Horwitz began her story by saying:

“African American and other civil rights leaders infuriated over the stalled confirmation vote on Loretta E. Lynch, the first black woman to be nominated for attorney general, are casting the delay as an issue with racial overtones.”

There was not a single reference in her story to the role of race in the Meese nomination. As the New York Times noted of Meese’s nomination at the time “Congress's 21 black members were quick to declare their opposition to him.” The NAACP followed, as Hayward noted. Which is to say, both the Congressional Black Caucus and the NAACP played the race card with Meese on the spot, before the nominee ever got close to a Senate confirmation hearing. Neither the Black Caucus nor the civil rights activists of the day had the slightest hesitation in demanding that Meese be defeated outright - and they used the race card to pressure senators of the day to string his nomination out as long as they could do it, hoping to avoid a final confirmation vote.

One would think that both Roll Call and The Washington Post -- not to mention Senator McCaskill -- would know this.
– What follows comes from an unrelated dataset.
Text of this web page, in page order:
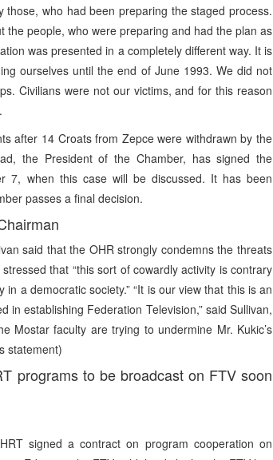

Alas, apparently they weren’t interested in either finding out the facts or simply thought it better to ignore the facts.

What really went on with the Lynch nomination was nothing but the latest in media double standards when it comes to attorney general nominations and serving attorneys general. Meese served in 1980 as a campaign adviser for then-candidate Reagan. The Times also reported when Meese was nominated that then-Senator Biden was concerned that Meese’s campaign role had made him “too political a figure” to be attorney general. Meese, the Times made a point of saying in quoting Biden, was a “controversial political operative.” This said, mind you, from a senator who made much of the fact that Robert F. Kennedy -- JFK’s 1960 campaign manager-turned-attorney general -- was one of his heroes.
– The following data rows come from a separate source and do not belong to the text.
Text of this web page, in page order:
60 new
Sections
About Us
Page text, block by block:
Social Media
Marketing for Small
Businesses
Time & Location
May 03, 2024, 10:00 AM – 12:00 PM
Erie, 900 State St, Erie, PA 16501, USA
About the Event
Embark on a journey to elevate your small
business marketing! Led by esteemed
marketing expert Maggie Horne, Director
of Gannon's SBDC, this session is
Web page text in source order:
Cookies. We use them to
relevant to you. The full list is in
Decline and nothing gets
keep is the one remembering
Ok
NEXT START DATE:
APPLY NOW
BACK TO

(Indeed, three years after Meese’s nomination, Biden would be forced to withdraw from his own presidential campaign after it was revealed he was such an RFK fan he had plagiarized a speech from Bobby Kennedy. To think Biden had no idea RFK was every bit the “political operative” as Meese is laughable.)

Roll Call also made a point of McCaskill expressing her disbelief that a nominee could be criticized or blocked for agreeing on the issues with the president who nominated that nominee. This “defies common sense” said McCaskill. Yet once again, that was exactly what Senate Democrats were using as a reason to block Meese. Meese was not only a conservative, he had the audacity to not only agree with Reagan, as a White House aide to Reagan Meese had been, according to the New York Times, “shaping Administration policies.”  That was more than reason enough for Senate Democrats of the day to oppose Meese right there - and oppose him they did.
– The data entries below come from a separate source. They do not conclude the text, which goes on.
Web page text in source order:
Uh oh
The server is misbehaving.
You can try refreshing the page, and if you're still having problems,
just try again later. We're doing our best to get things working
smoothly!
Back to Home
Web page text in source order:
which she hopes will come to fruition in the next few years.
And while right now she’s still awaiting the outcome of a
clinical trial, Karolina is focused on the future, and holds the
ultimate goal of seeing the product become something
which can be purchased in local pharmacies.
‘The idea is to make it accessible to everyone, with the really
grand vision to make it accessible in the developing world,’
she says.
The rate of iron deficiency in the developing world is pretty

This view wasn’t limited to Ed Meese, either. In a March, 2007 interview on CBS’s Face the Nation, New York Senator Chuck Schumer  made a point of saying about then-Bush Attorney General Alberto Gonzales that, in the words of the Times, Gonzales “had shown more interest in carrying out President Bush’s agenda than in upholding the law and protecting the rights of citizens.” 

What did Schumer want as the price of Gonzales agreeing with the president whom he served? Yes indeed, Schumer wanted Gonzales to resign. And it it didn’t matter that Gonzales - a Mexican American - was the first Latino to serve as attorney general, either. Was that racism? By the left’s own standards with Lynch apparently so. Take note again of that Schumer criticism: Bush nominee Gonzales “had shown more interest in carrying out President Bush’s agenda than in upholding the law and protecting the rights of citizens.” That was precisely the criticism of Senate conservatives about Loretta Lynch and President Obama.

So what to make of all this nonsense?

The Loretta Lynch nomination battle - and to call it a “battle” is to seriously overstate - was presented to readers of Roll Call as Something New And Really All About Race. In reality? What happened to Loretta Lynch wasn’t new. Ed Meese, white guy, had been there and done that years ago in a battle that really was a battle.

Even if Roll Call wants to pretend it never happened.